For each sample in the Signal matrix, associated events are coded using the following variables:

- **Flashing**:  
  - `1` when row/column was intensified, `0` otherwise.
  
- **StimulusCode**:  
  - `0` when no row/column is being intensified (i.e., matrix is blank).  
  - `1…6` for intensified columns (1 being the left-most column).  
  - `7…12` for intensified rows (7 being the upper-most row).  

- **StimulusType**:  
  - `0` when no row/column is being intensified or the intensified row/column does not contain the desired character.  
  - `1` when the intensified row/column contains the desired character.  
  - This variable allows easy access to labels in the training sets, separating responses that contained the desired character from those that did not.
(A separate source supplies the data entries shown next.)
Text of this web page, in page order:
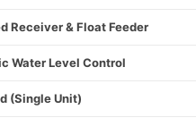
Receiver & Float Feeder
Water Level Control
(Single Unit)
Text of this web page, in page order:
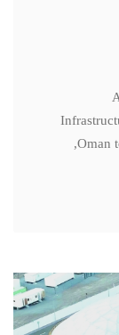
Oman
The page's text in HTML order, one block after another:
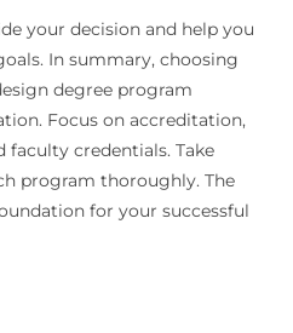
your decision and help you
In summary, choosing
degree program
Focus on accreditation,
credentials. Take
program thoroughly. The
for your successful
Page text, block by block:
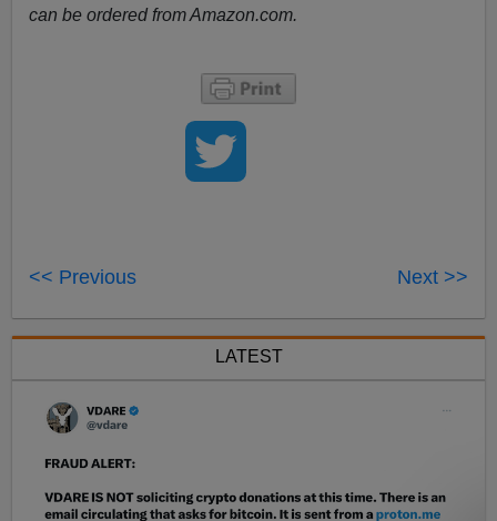
can be ordered from Amazon.com.
<< Previous Next >>
LATEST
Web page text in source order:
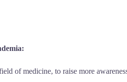
of medicine, to raise more
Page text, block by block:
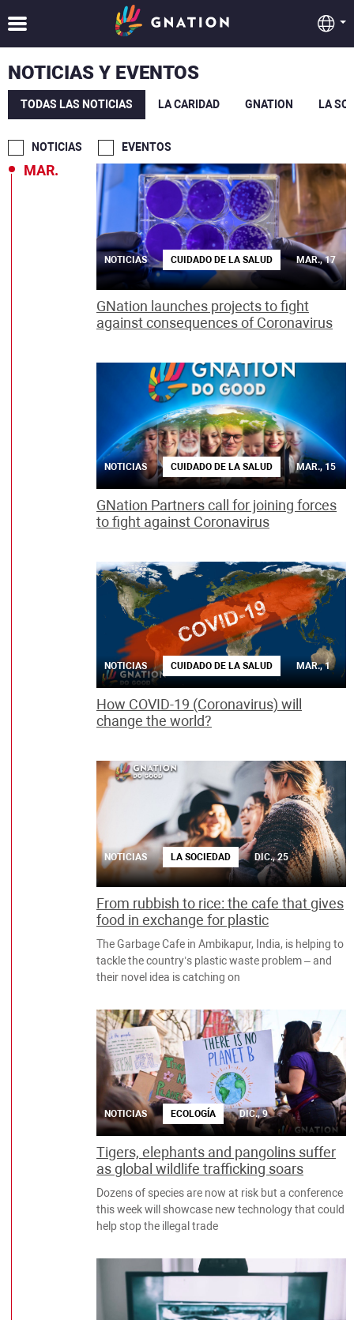
NOTICIAS Y EVENTOS
TODAS LAS NOTICIAS LA CARIDAD GNATION LA
NOTICIAS EVENTOS
MAR.
NOTICIAS CUIDADO DE LA SALUD MAR., 17
GNation launches projects to fight
against consequences of Coronavirus
NOTICIAS CUIDADO DE LA SALUD MAR., 15
GNation Partners call for joining forces
to fight against Coronavirus
NOTICIAS CUIDADO DE LA SALUD MAR., 1
How COVID-19 (Coronavirus) will
change the world?
NOTICIAS LA SOCIEDAD DIC., 25
From rubbish to rice: the cafe that gives
food in exchange for plastic
The Garbage Cafe in Ambikapur, India, is helping to
tackle the country’s plastic waste problem – and
their novel idea is catching on
NOTICIAS ECOLOGÍA DIC., 9
Tigers, elephants and pangolins suffer
as global wildlife trafficking soars
Dozens of species are now at risk but a conference
this week will showcase new technology that could
help stop the illegal trade
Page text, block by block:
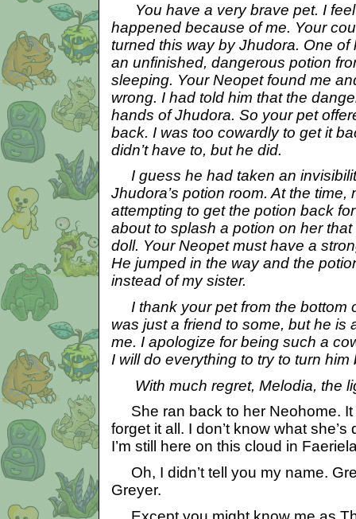
You have a very brave pet. I feel
happened because of me. Your
turned this way by Jhudora. One of
an unfinished, dangerous potion
sleeping. Your Neopet found me
wrong. I had told him that the
hands of Jhudora. So your pet
back. I was too cowardly to get it
didn’t have to, but he did.
I guess he had taken an
Jhudora’s potion room. At the time,
attempting to get the potion back
about to splash a potion on her
doll. Your Neopet must have a
He jumped in the way and the
instead of my sister.
I thank your pet from the bottom
was just a friend to some, but he is
me. I apologize for being such a
I will do everything to try to turn him
With much regret, Melodia, the
She ran back to her Neohome. It
forget it all. I don’t know what
I’m still here on this cloud in
Oh, I didn’t tell you my name.
Greyer.
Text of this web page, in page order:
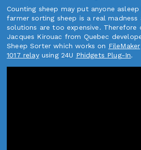
Counting sheep may put anyone
farmer sorting sheep is a real madness
solutions are too expensive. Therefore
Jacques Kirouac from Quebec
Sheep Sorter which works on FileMaker
1017 relayusing 24U Phidgets Plug-In.
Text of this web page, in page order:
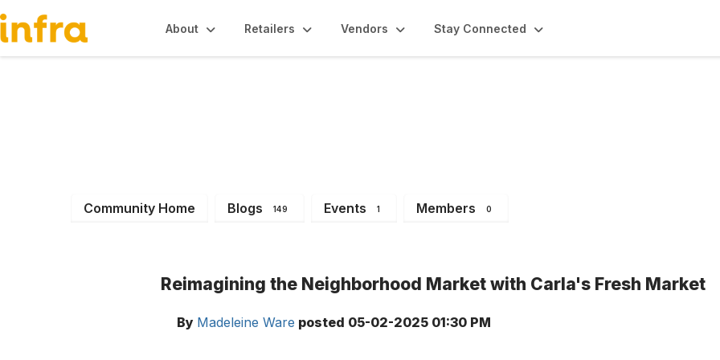
About Retailers Vendors Stay Connected
Community Home Blogs 149 Events 1 Members 0
Reimagining the Neighborhood Market with Carla's Fresh Market
By Madeleine Ware posted 05-02-2025 01:30 PM
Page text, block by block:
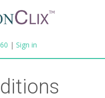
| Sign in
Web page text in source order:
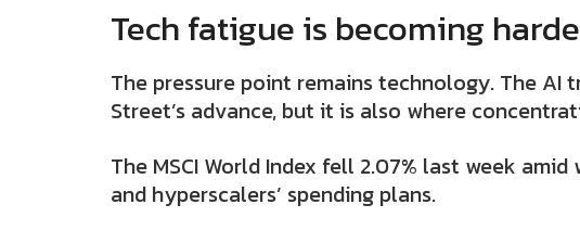
Tech fatigue is becoming
The pressure point remains technology. The AI
Street’s advance, but it is also where
The MSCI World Index fell 2.07% last week
and hyperscalers’ spending plans.
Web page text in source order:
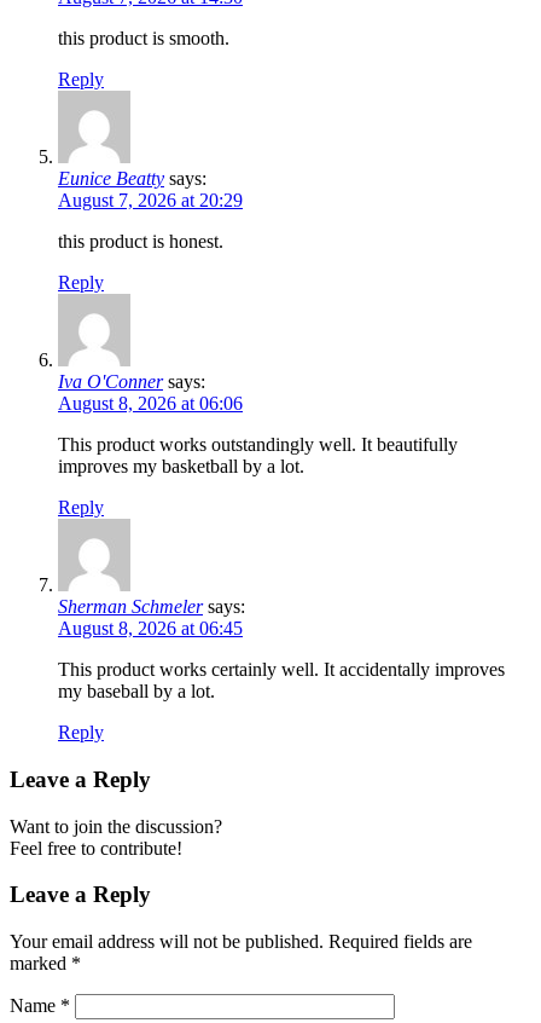
this product is smooth.
Reply
Eunice Beatty says:
August 7, 2026 at 20:29
this product is honest.
Reply
Iva O'Conner says:
August 8, 2026 at 06:06
This product works outstandingly well. It beautifully
improves my basketball by a lot.
Reply
Sherman Schmeler says:
August 8, 2026 at 06:45
This product works certainly well. It accidentally improves
my baseball by a lot.
Reply
Leave a Reply
Want to join the discussion?
Feel free to contribute!
Leave a Reply
Your email address will not be published. Required fields are
marked *
Name *
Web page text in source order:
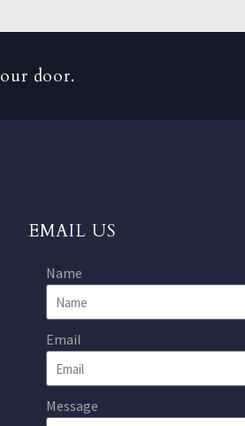
door.
EMAIL US
Name
Email
Message

It can also be determined using the **StimulusCode** along with the **TargetChar** that the user focused on.

- **TargetChar**:  
  - The correct character label for each character epoch in the training data.


In [1]:
from glob import glob
from pathlib import Path
import os
import mne
import scipy
import numpy as np
import pandas as pd
import matplotlib.pyplot as plt

In [2]:
DATA_DIR = Path('')
DATA_PATHS = glob(str(DATA_DIR / 'BCI_Comp_III_Wads_2004' / '*.mat'))
ELOC_PATH = DATA_DIR / 'BCI_Comp_III_Wads_2004' / 'eloc64.txt'

In [3]:
Subject_A_Test = scipy.io.loadmat(DATA_PATHS[0])
Subject_A_Train = scipy.io.loadmat(DATA_PATHS[1])
Subject_B_Test = scipy.io.loadmat(DATA_PATHS[2])
Subject_B_Train = scipy.io.loadmat(DATA_PATHS[3])

In [4]:
print(Subject_A_Train.keys())

dict_keys(['__header__', '__version__', '__globals__', 'Signal', 'TargetChar', 'Flashing', 'StimulusCode', 'StimulusType'])


In [5]:
print('Header: ', Subject_A_Train['__header__']), print('\nVersion: ', Subject_A_Train['__version__']);

Header:  b'MATLAB 5.0 MAT-file, Platform: PCWIN, Created on: Mon Nov 29 08:14:54 2004'

Version:  1.0


In [6]:
channels = []
f = open(ELOC_PATH,'r')
for channel in f.read().split('\n'):
    channels.append(channel.split('\t')[-1].split('.')[0])

channels = channels[:64]